8. Always Ground Data and Interventions in Historic and Cultural Context: As a field, public health does not require researchers and practitioners to talk about or address health disparities and health outcomes in relationship to what was happening in (or to) marginalized communities multigenerationally. Although the field has evolved to acknowledge health disparities and social determinants of health, this failure to ground our studies, presentations, and findings in the historical context that communities with the highest health disparity rates have contended with over generations, results in our research and interventions being deeply flawed and inherently racist, intended or not. An example of this is in our approach to and framing of the breastfeeding disparity rates between Black and white mothers in the United States. In the absence of a historic and cultural context of Black women breastfeeding in America, it’s easy to focus on the disparity rates but impossible to address them or acknowledge the community’s strengths. The health needs that people have do not occur in a vacuum; they always occur within a cultural and historical context.

9. Lived Experience: Who better to articulate a life than the person living it? Lived experience ensures that the details that will be noted and recounted are prioritized based on experience, not theory, and that the stories that are told come from primary sources. In order for public health to shift from an ivory tower or missionary model to one that centers equity lived experience must begin to hold as much weight as academic training, and the voices of people who bring both sets of knowledge to the table must be amplified.

10. Have the People Most Affected at the Table: I saw a t-shirt at this year’s APHA conference that read, “Keep the public in public health.” Without child care, translation services, cross-cultural professional dialogue, non-pathologizing language, and the amplification of community members and professionals with lived experience, we can be sure that the public (i.e. populations most affected) won’t make it to the table of public health discourse or leadership.

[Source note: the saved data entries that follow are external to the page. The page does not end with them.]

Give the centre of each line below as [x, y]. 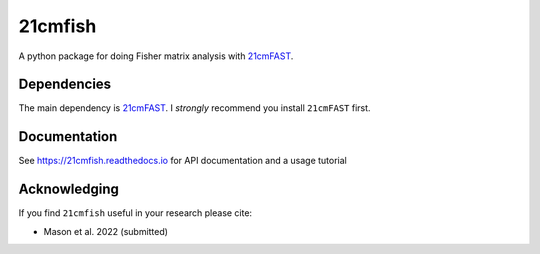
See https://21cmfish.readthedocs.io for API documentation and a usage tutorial [182, 161]
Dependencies [65, 84]
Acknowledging [68, 189]
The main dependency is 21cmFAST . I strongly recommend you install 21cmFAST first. [194, 108]
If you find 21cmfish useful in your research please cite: [135, 213]
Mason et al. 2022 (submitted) [106, 231]
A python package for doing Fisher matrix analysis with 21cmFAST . [156, 56]

In order to have the public present, we have to address the ways that we make public health elitist and how that limits who can contribute to this work. It’s not enough to say “equity”; our practices and frameworks must ensure it.

If public health professionals, curricula, and leading associations and organizations are willing to include what’s missing in our framework, we may actually be able to partner with communities in ways that permanently improve the conditions that we are charged with addressing. Shifting our framework will help address these problems by disrupting the conditions—including our own biases—that perpetuate them.